Во время войны Институт эмбриологии, гистологии и цитологии был эвакуирован в Алма-Ату. Филатов не пожелал эвакуироваться. Его дом пострадал во время бомбежки, и Филатова переселили в комнату института. Мне рассказывали, что он жил в страшном холоде, не топил, казенные дрова на себя не хотел расходовать. Какая бы то ни было возможность экспериментировать исчезла. Филатов писал свой последний труд – трактате морали будущего. Он писал, что прочтет его мне, когда мы встретимся. Я вернулась в Москву в ноябре 1942 года. Но Филатов не читал мне ничего. Мы пили чай, он колол сахар старинными щипцами на маленькие кусочки, чтобы пить вприкуску. Мы говорили о войне, и Дмитрий Петрович предсказывал близкую победу. Он говорил, что немцы потерпят поражение под Сталинградом, и эта битва станет поворотным пунктом в войне. Как известно, он оказался прав.
– Вот кончится война, – сказала я, – и мы будем вспоминать, как мы чай вприкуску пили.
– Это неизвестно, будем ли мы вспоминать, – сказал он многозначительно с ударением на «мы».
И тут он оказался прав. Через несколько дней, не дожив до победы на сталинградском фронте, он умер. Инсульт поразил его на улице. Милицейская машина увезла его в больницу и там, не приходя в сознание, он скончался. Ему было 66 лет.
Р. л. Берг Фото Полякова
Рукопись Филатова не пропала. Тридцать два года она пролежала в архиве под семью печатями страха. Мораль будушего в представлении Филатова нисколько не противоречит коммунистической морали. Моральные кодексы всех религий, как и веру в личное бессмертие, Филатов отвергает. И, тем не менее, понадобилась энергия такого смельчака, как Астауров, чтобы рукопись Филатова увидела свет. Филатов, подумайте только, какая дерзость, не ссылается на классиков марксизма-ленинизма, развивает не их основополагающие идеи, а свои собственные. Он осмеливается искать корни благородного поведения человека не в классовой борьбе, а в предыстории человечества, в животном мире. Причину подавления эгоистического начала он видит в материнской любви и в готовности матери жертвовать жизнью для спасения ребенка. Человек, принесший в редакцию рукопись такого содержания, не только не добился бы ее опубликования, но поставил бы под удар свою карьеру.

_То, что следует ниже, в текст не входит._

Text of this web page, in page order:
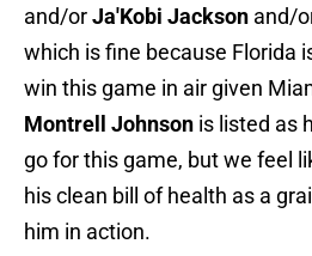
and/orJa'Kobi Jackson and/
which is fine because Florida
win this game in air given
Montrell Johnson is listed as
go for this game, but we feel
his clean bill of health as a
him in action.

Опубликованием рукописи Филатов обязан не одному Астаурову. Вопрос о биологических корнях альтруизма поднят другим берсерком, другим храбрецом, способным голым бросаться в бой и сражаться с закованными в латы марксизма-ленинизма воинами. Этот берсерк – Эфроимсон, недавно выпущенный из сталинского лагеря смерти – Джезказгана. Он написал статью о биологических корнях альтруизма, о том, что без взаимопомощи, самопожертвования, без подавления инстинкта самосохранения не было бы человека. Его статья напечатана в «Новом мире». Редактор журнала Твардовский и автор Эфроимсон выпустили джинна из бутылки, из той самой бутылки, где лежала запечатанная семью печатями страха рукопись Филатова – замурованный джинн. Астауров отредактировал рукопись, придал ей законченный вид. Она напечатана в альманахе «Пути в незнаемое» в одиннадцатом номере, в 1974 году. Называется она «Норма поведения или мораль будущего с естественноисторической точки зрения». В будущем морали не будет, утверждает Филатов. Кодекс предписаний исчезнет, сольется с нормой поведения, отождествится с ней. Добро будет господствовать, эгоистическое начало будет подавлено, как и инстинкт самосохранения. Любовь к людям станет частью любви ко всему живому. Отпадет за ненадобностью удовлетворение в заботе о счастье других людей, в любви к жизни в целом. И сейчас есть люди этого высшего типа. В будущем они завоюют жизнь. Их жизненная стойкость тому порукой. «Из всех житейских передряг они выходят моральными победителями, то есть удерживают свои привычные и единственно возможные для них отношения к окружающему и к окружающим».
Редактирование статьи Филатова – одно из последних дел Астаурова. О нем и о его гибели речь впереди. Имя редактора и автора предисловия стоят в альманахе в траурных рамках.